The knowledge transfer that Chinese companies seek abroad may also be challenging to bring about when employing the light touch integration approach. “You need to have lateral collaboration, which is always difficult in any organisation,” says Prof Meyer. He explains that it requires middle managers on both sides – knowledge owner and knowledge recipient – to have good cross-cultural competencies and a good understanding of both organisations; not to mention fluency in a common language.
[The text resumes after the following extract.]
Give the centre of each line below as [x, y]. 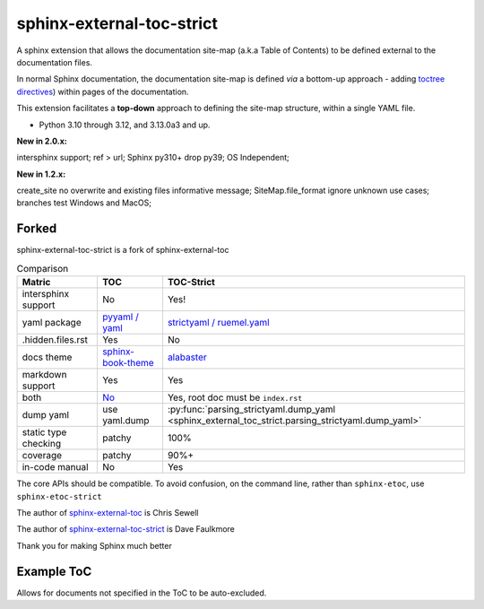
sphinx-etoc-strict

Thus, it is a long-term process.

As this trend of Chinese investment abroad gathers steam, in which sectors can we expect to see more Chinese outbound M&A? Prof Meyer advises looking at the Chinese government’s most recent five year plan for clues. “The five year plan gives a pretty clear, detailed explanation of the industries that China wants to develop, and in certain industries that requires acquiring companies overseas to help fill in competencies,” he says. “My reading is that there is a priority on anything that has to do with digital economy, including industry 4.0. There will be a focus on anything that is somewhat high tech, including for example the machine tool industry, but also technologies that help China with its vast environmental pollution challenges. China wants to build competencies in these areas and to get to the technological forefront worldwide.”

He adds, “At this time, most Chinese investments appear to pursue long-term objectives. If you are short-term oriented, I don’t think you would take these sorts of big risks.”